As examples there are a couple of reference implementations in cpip.core.IncludeHandler:

  • CppIncludeStdOs - An implementation that behaves as most developers think the #include mechanism works.
  • CppIncludeStringIO - An implementation that recovers content from a dictionary of in-memory files. This is used a lot within CPIP for unit testing.

Pre-includes

The PpLexer can be supplied with an ordered list of file like objects that are pre-include files. These are processed in order before the ITU is processed. Macro redefinition rules apply.

For example CPIPMain.py can take a list of user defined macros on the command line. It then creates a list with a single pre-include file thus:

import io
from cpip.core import PpLexer

# defines is a list thus:
# ['spam(x)=x+4', 'eggs',]

myStr = '\n'.join(['#define '+' '.join(d.split('=')) for d in defines])+'\n'
myPreIncFiles = [io.StringIO(myStr), ]
# Create other constructor information here...
myLexer = PpLexer.PpLexer(
            anItu, # File to pre-process
            myIncH, # Include handler
            preIncFiles=myPreIncFiles,
        )

Diagnostic

You can pass in to PpLexer a diagnostic object, this controls how the lexer responds to various conditions such as warning error etc. The default is for the lexer to create a CppDiagnostic.PreprocessDiagnosticStd.

If you want to create your own then sub-class the PreprocessDiagnosticStd class in the module CppDiagnostic.

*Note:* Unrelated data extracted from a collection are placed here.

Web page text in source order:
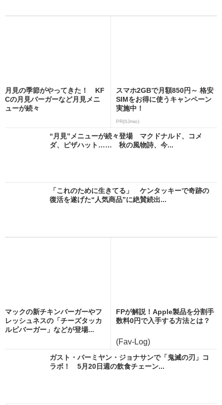
月見の季節がやってきた！ KF
Cの月見バーガーなど月見メニ
ューが続々
スマホ2GBで月額850円～ 格安
SIMをお得に使うキャンペーン
実施中！
PR(IIJmio)
“月見”メニューが続々登場 マクドナルド、コメ
ダ、ピザハット…… 秋の風物詩、今...
「これのために生きてる」 ケンタッキーで奇跡の
復活を遂げた“人気商品”に絶賛続出...
マックの新チキンバーガーやフ
レッシュネスの「チーズタッカ
ルビバーガー」などが登場...
FPが解説！Apple製品を分割手
数料0円で入手する方法とは？
(Fav-Log)
ガスト・バーミヤン・ジョナサンで「鬼滅の刃」コ
ラボ！ 5月20日週の飲食チェーン...
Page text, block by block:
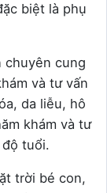
biệt là phụ
chuyên cung
và tư vấn
da liễu, hô
khám và tư
tuổi.
trời bé con,
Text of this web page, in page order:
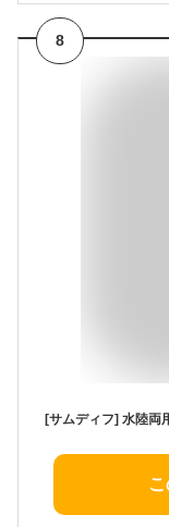
8
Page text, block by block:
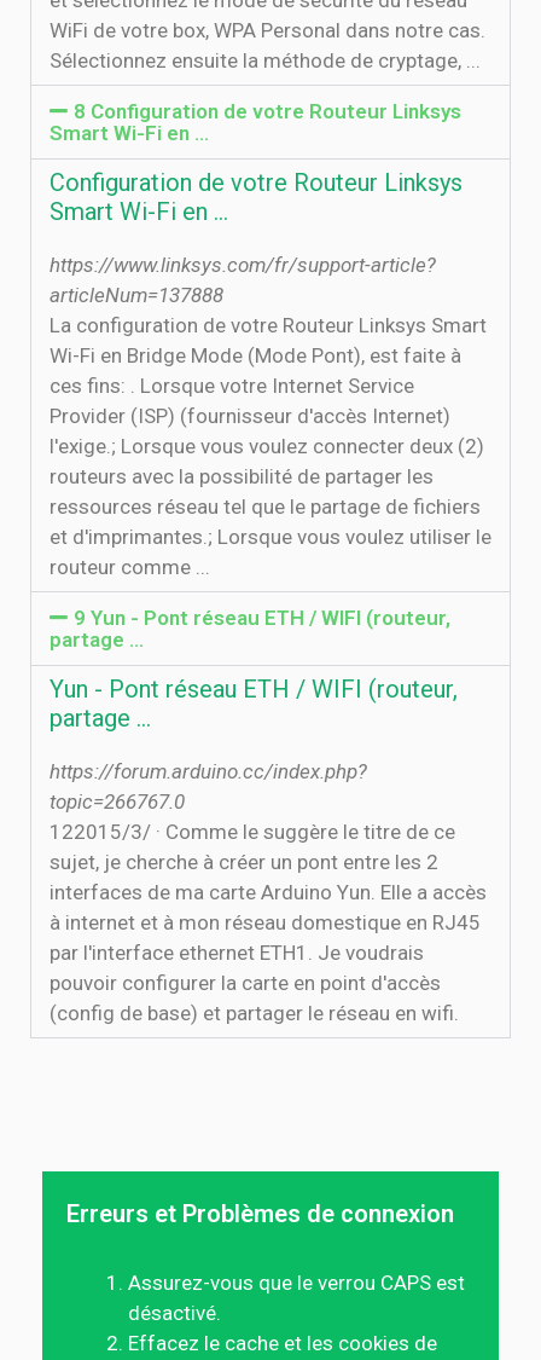
WiFi de votre box, WPA Personal dans notre cas.
Sélectionnez ensuite la méthode de cryptage, ...
8 Configuration de votre Routeur Linksys
Smart Wi-Fi en …
Configuration de votre Routeur Linksys
Smart Wi-Fi en …
https://www.linksys.com/fr/support-article?
articleNum=137888
La configuration de votre Routeur Linksys Smart
Wi-Fi en Bridge Mode (Mode Pont), est faite à
ces fins: . Lorsque votre Internet Service
Provider (ISP) (fournisseur d'accès Internet)
l'exige.; Lorsque vous voulez connecter deux (2)
routeurs avec la possibilité de partager les
ressources réseau tel que le partage de fichiers
et d'imprimantes.; Lorsque vous voulez utiliser le
routeur comme ...
9 Yun - Pont réseau ETH / WIFI (routeur,
partage …
Yun - Pont réseau ETH / WIFI (routeur,
partage …
https://forum.arduino.cc/index.php?
topic=266767.0
12‏‏/3‏‏/2015 · Comme le suggère le titre de ce
sujet, je cherche à créer un pont entre les 2
interfaces de ma carte Arduino Yun. Elle a accès
à internet et à mon réseau domestique en RJ45
par l'interface ethernet ETH1. Je voudrais
pouvoir configurer la carte en point d'accès
(config de base) et partager le réseau en wifi.
Erreurs et Problèmes de connexion
Assurez-vous que le verrou CAPS est
désactivé.
Effacez le cache et les cookies de
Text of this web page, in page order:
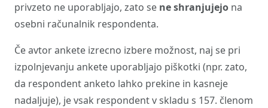
privzeto ne uporabljajo, zato se ne shranjujejo na
osebni računalnik respondenta.
Če avtor ankete izrecno izbere možnost, naj se pri
izpolnjevanju ankete uporabljajo piškotki (npr. zato,
da respondent anketo lahko prekine in kasneje
nadaljuje), je vsak respondent v skladu s 157. členom
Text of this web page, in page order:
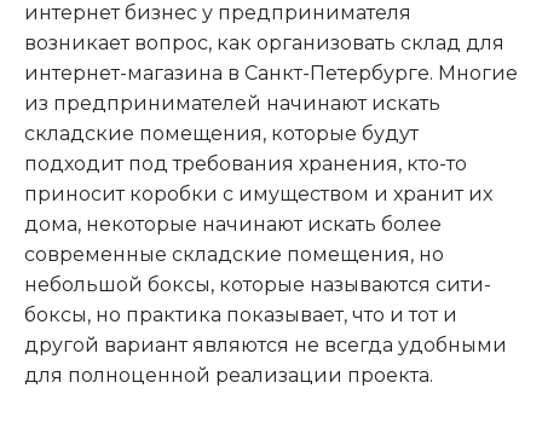
интернет бизнес у предпринимателя
возникает вопрос, как организовать склад для
интернет-магазина в Санкт-Петербурге. Многие
из предпринимателей начинают искать
складские помещения, которые будут
подходит под требования хранения, кто-то
приносит коробки с имуществом и хранит их
дома, некоторые начинают искать более
современные складские помещения, но
небольшой боксы, которые называются сити-
боксы, но практика показывает, что и тот и
другой вариант являются не всегда удобными
для полноценной реализации проекта.

Sub-classing PreprocessDiagnosticStd allows you to override any of the following that might be called by the PpLexer:

  • def undefined(self, msg, theLoc=None): Reports when an ‘undefined’ event happens.
  • def partialTokenStream(self, msg, theLoc=None): Reports when an partial token stream exists (e.g. an unclosed comment).
  • def implementationDefined(self, msg, theLoc=None): Reports when an ‘implementation defined’ event happens.
  • def error(self, msg, theLoc=None): Reports when an error event happens.
  • def warning(self, msg, theLoc=None): Reports when an warning event happens.
  • def handleUnclosedComment(self, msg, theLoc=None): Reports when an unclosed comment is seen at EOF.
  • def unspecified(self, msg, theLoc=None): Reports when unspecified behaviour is happening, For example order of evaluation of ‘#’ and ‘##’.
  • def debug(self, msg, theLoc=None): Reports a debug message.

There are a couple of implementations in the CppDiagnostic module that may be of interest:

  • PreprocessDiagnosticKeepGoing: Sub-class that does not raise exceptions.
  • PreprocessDiagnosticRaiseOnError: Sub-class that raises an exception on a #’error directive.

Pragma

You can pass in a specialised handler for #pragma statements [default: None]. This shall sub-class PragmaHandlerABC and can implement:

  • The boolean attribute replaceTokens is to be implemented. If True then the tokens following the #pragma statement will be be macro replaced by the PpLexer using the current macro environment before being passed to this pragma handler.
  • A method def pragma(self, theTokS): that takes a non-zero length list of PpTokens the last of which will be a newline token. Any token this method returns will be yielded as part of the Translation Unit (and thus subject to macro replacement for example).

Have a look at the core module PragmaHandler for some example implementations.